Brainfog, therefore, is a way of describing the brain's inability to think, to concentrate, to work things out. Pretty much as it sounds really.  I have to say that I have improved to some extent. I put it down to the handfuls of supplements, recommended by Dr Myhill, an ME specialist; in particular the brain feeding ones, which made a huge difference to my ability to sleep. Fish oils or other foods containing EPA and DHA for instance. The brain is something like 60% fatty tissue, so feeding this is important. However the thing that made the biggest change for me was PhosphatidylSerine, sometimes written as two words, an amino acid vital for neural function. Although normally the body can create it from foods it is being looked at now as a supplement for Alzheimer's patients.

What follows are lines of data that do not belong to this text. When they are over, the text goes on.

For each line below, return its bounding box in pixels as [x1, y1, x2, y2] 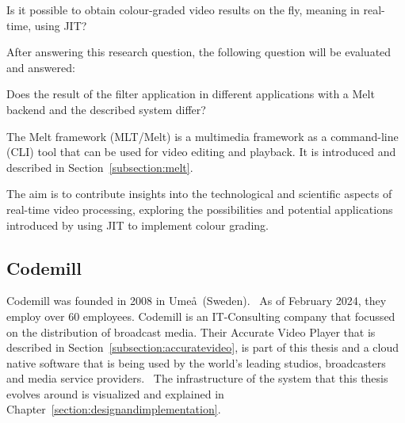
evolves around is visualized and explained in [6, 385, 224, 402]
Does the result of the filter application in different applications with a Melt [6, 86, 375, 102]
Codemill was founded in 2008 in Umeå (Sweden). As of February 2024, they [6, 292, 387, 309]
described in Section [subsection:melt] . [6, 158, 193, 175]
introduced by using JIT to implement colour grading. [6, 216, 269, 233]
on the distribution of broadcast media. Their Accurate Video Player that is [6, 323, 376, 340]
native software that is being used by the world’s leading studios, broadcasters [6, 354, 386, 371]
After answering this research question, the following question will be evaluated [6, 44, 392, 60]
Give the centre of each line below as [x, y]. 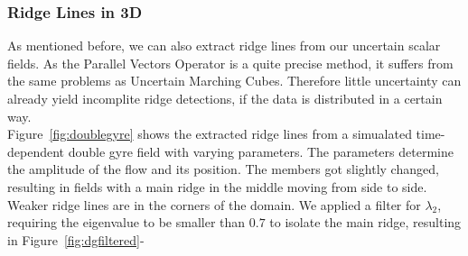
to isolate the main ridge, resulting [365, 222]
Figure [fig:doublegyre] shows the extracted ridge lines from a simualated [210, 134]
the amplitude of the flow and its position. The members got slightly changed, [223, 169]
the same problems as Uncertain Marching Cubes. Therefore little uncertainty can [234, 81]
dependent [36, 151]
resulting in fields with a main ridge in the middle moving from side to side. [217, 186]
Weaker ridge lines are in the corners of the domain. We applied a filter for [214, 204]
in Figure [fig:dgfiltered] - [76, 239]
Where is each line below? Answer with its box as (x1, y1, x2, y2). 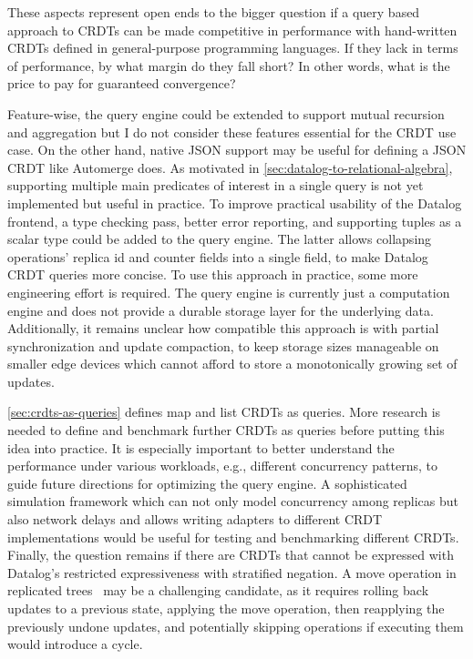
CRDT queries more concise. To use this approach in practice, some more (7, 265, 418, 284)
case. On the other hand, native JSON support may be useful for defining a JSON (7, 140, 467, 159)
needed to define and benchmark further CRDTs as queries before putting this (7, 421, 445, 440)
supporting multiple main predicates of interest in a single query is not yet (7, 176, 424, 195)
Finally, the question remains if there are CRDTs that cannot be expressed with (7, 545, 454, 564)
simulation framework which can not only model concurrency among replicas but (7, 492, 459, 511)
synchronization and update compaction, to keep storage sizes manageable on (7, 336, 439, 355)
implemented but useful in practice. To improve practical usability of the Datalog (7, 193, 462, 212)
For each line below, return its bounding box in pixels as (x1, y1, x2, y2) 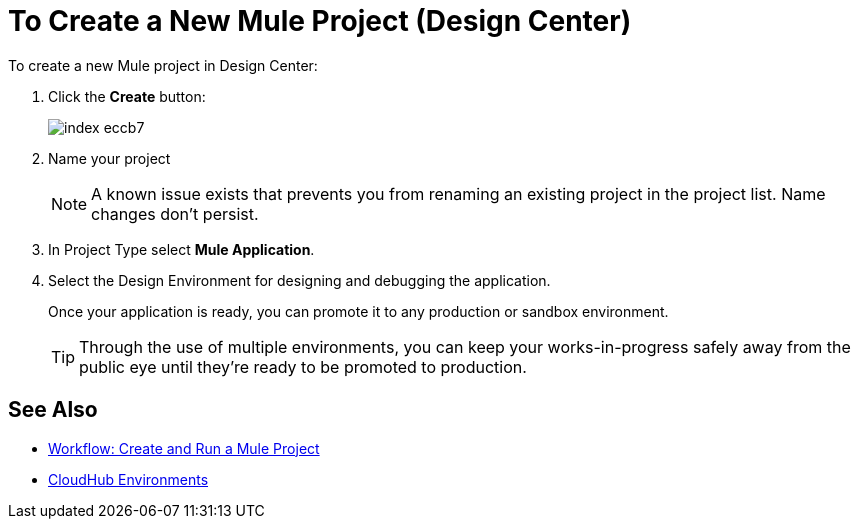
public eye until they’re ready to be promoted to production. (79, 356, 527, 377)
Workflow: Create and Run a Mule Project (48, 439, 320, 457)
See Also (8, 397, 98, 423)
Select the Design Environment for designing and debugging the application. (48, 271, 551, 289)
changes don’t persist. (91, 203, 259, 224)
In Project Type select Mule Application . (48, 240, 315, 258)
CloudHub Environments (48, 470, 209, 488)
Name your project (48, 149, 171, 167)
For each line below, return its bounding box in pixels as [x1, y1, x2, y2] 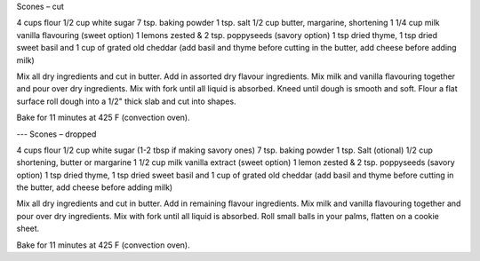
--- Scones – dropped [16, 129, 97, 139]
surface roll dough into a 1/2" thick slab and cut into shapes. [16, 96, 236, 107]
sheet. [16, 223, 40, 234]
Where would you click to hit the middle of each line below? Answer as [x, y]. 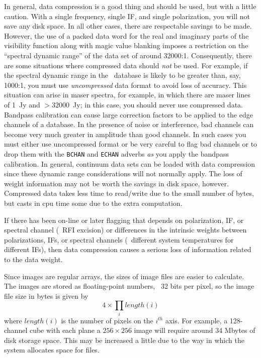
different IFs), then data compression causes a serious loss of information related [128, 249]
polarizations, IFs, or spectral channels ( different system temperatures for [119, 239]
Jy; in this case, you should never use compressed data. [158, 104]
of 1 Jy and [22, 104]
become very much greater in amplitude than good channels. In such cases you [125, 134]
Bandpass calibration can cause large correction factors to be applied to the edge [128, 114]
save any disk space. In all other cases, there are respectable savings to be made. [128, 26]
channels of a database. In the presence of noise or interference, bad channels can [129, 124]
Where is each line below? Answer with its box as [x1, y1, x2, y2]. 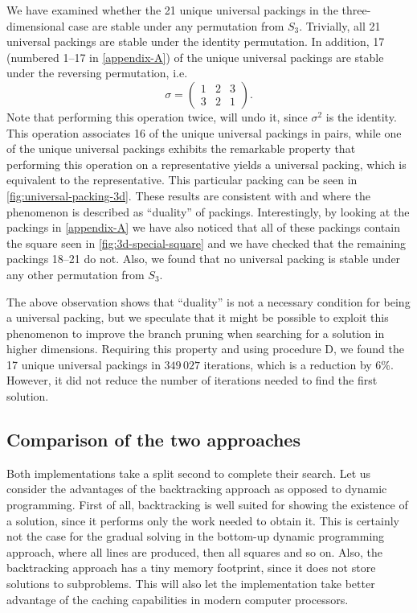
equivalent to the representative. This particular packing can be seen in [6, 171, 358, 188]
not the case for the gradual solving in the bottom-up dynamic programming [6, 528, 385, 545]
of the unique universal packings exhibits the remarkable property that [6, 140, 356, 157]
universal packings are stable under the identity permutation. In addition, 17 [6, 33, 385, 50]
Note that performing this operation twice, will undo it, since [6, 108, 308, 125]
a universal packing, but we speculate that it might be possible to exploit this [6, 309, 389, 326]
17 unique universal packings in [6, 356, 161, 372]
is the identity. [325, 108, 397, 125]
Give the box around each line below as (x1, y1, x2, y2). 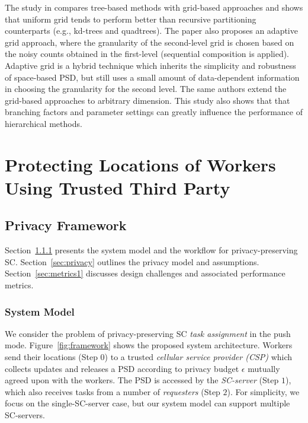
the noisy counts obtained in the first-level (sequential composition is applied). (5, 47, 290, 60)
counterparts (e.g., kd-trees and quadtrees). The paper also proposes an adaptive (5, 24, 298, 37)
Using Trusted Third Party (5, 175, 230, 199)
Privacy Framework (5, 216, 127, 234)
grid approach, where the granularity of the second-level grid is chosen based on (5, 36, 294, 48)
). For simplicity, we (227, 385, 300, 397)
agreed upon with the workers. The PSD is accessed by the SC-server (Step (5, 374, 279, 386)
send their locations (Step (5, 351, 98, 363)
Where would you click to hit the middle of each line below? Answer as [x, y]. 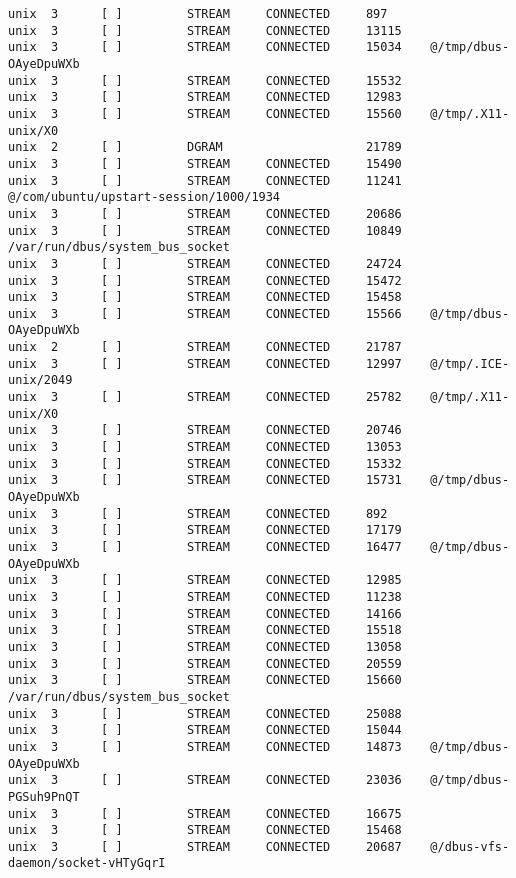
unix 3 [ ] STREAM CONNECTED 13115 [205, 30]
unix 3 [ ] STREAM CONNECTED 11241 [205, 180]
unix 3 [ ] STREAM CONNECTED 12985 [205, 580]
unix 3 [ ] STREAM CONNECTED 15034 [205, 47]
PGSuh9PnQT [44, 796]
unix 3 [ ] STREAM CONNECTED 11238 [205, 596]
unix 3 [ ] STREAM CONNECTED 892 [198, 513]
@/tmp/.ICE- [470, 363]
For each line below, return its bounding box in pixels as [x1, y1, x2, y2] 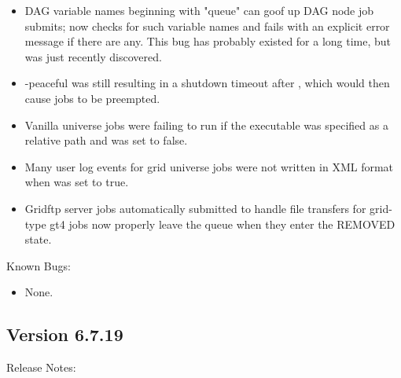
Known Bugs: [6, 257, 71, 273]
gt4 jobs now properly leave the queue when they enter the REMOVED [50, 215, 395, 232]
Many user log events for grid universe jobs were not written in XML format [24, 158, 394, 174]
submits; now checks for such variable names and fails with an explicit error [24, 17, 390, 34]
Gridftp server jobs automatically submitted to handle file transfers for [24, 200, 366, 216]
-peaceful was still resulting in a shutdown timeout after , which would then [24, 75, 390, 91]
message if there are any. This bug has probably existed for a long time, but [24, 33, 392, 50]
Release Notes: [6, 359, 76, 376]
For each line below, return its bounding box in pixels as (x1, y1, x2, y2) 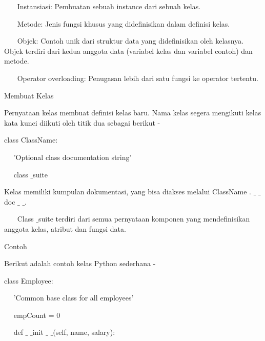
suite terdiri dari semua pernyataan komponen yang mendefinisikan (38, 213, 250, 224)
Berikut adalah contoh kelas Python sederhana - (4, 258, 156, 269)
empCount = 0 (13, 309, 60, 320)
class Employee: (4, 275, 53, 286)
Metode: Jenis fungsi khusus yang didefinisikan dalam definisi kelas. (17, 18, 230, 29)
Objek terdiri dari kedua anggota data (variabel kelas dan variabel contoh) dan (4, 45, 253, 56)
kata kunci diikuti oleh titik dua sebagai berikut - (4, 117, 160, 128)
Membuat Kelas (4, 90, 54, 101)

I've seen various articles saying that PS helps, or it doesn't help, or it may help. All I know is that within a few days of taking it I started to sleep normally and over time my brainfog has improved. One quote says:

 "Because PS is necessary for effective neurotransmission, PS deficiency is linked to mental impairment, including Alzheimer's and non-Alzheimer's dementia, depression and Parkinson's disease among middle-aged and elderly people."

Natural News.com

So whatever the nay-sayers may claim I know it did wonders for me. I don't have shares in any company whatsoever, so don't imagine I have anything to gain from this statement. I simply want to explain how I have improved my cognitive functions. Mind you, I've had ME for 29 years to date, being mostly housebound for the last few years so it may be possible that this has helped with some degree of recovery. However, the fact that this supplement worked within days, literally, to improve my ability to sleep, dream, and feel more normal, suggests to me that it isn't coincidence. It is, however, purely circumstantial evidence which counts for nothing with most scientists.

To have a brain that is akin to an elderly person with dementia, while you are still young, or fairly young, is very frustrating. We call it brainfog. It occurs in people with Fibromyalgia I understand, and quite possibly in other long term disabilities. My own experience is that it can be improved, if not entirely cured. I hope something I have shared here makes sense to others. I still have some problems myself, after all.